Collect all lines from the records below that include the word "times".
━━━━
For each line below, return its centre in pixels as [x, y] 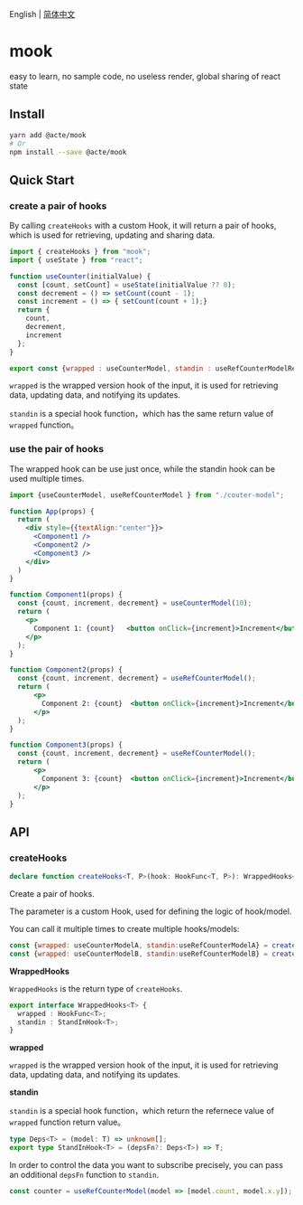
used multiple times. [47, 478]
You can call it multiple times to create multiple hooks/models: [124, 929]
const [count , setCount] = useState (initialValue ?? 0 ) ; [127, 285]
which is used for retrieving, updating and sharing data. [112, 235]
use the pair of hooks [57, 449]
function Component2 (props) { [66, 670]
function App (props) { [52, 511]
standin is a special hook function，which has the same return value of [142, 414]
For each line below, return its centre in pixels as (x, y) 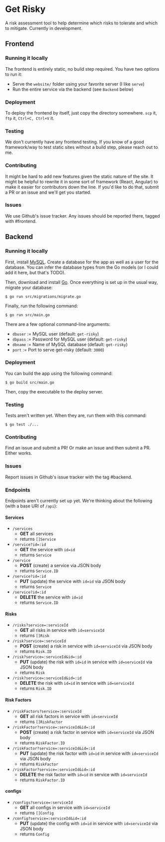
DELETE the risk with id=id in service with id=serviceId (77, 683)
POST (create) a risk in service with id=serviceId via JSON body (86, 646)
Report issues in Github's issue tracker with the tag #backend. (69, 477)
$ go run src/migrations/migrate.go (43, 297)
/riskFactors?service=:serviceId (47, 711)
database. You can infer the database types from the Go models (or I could (82, 267)
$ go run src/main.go (28, 315)
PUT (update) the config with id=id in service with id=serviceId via (89, 823)
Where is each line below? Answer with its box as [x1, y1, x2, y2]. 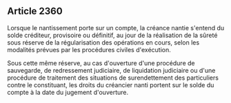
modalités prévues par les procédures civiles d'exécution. [7, 45, 171, 54]
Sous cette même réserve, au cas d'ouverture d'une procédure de [7, 58, 195, 67]
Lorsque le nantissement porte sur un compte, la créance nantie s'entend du [7, 23, 225, 32]
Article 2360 [7, 5, 63, 17]
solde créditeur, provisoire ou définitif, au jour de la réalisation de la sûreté [7, 31, 218, 39]
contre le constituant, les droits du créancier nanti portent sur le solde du [7, 80, 214, 89]
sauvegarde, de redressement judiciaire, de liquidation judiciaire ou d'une [7, 66, 216, 74]
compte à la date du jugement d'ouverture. [7, 88, 129, 96]
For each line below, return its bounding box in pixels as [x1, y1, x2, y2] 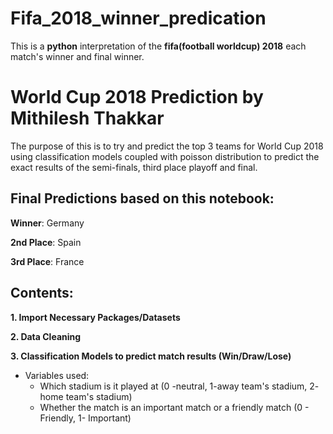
━━━━
| OUTPUT OF THE TASK |
used multiple times. [47, 478]
You can call it multiple times to create multiple hooks/models: [124, 929]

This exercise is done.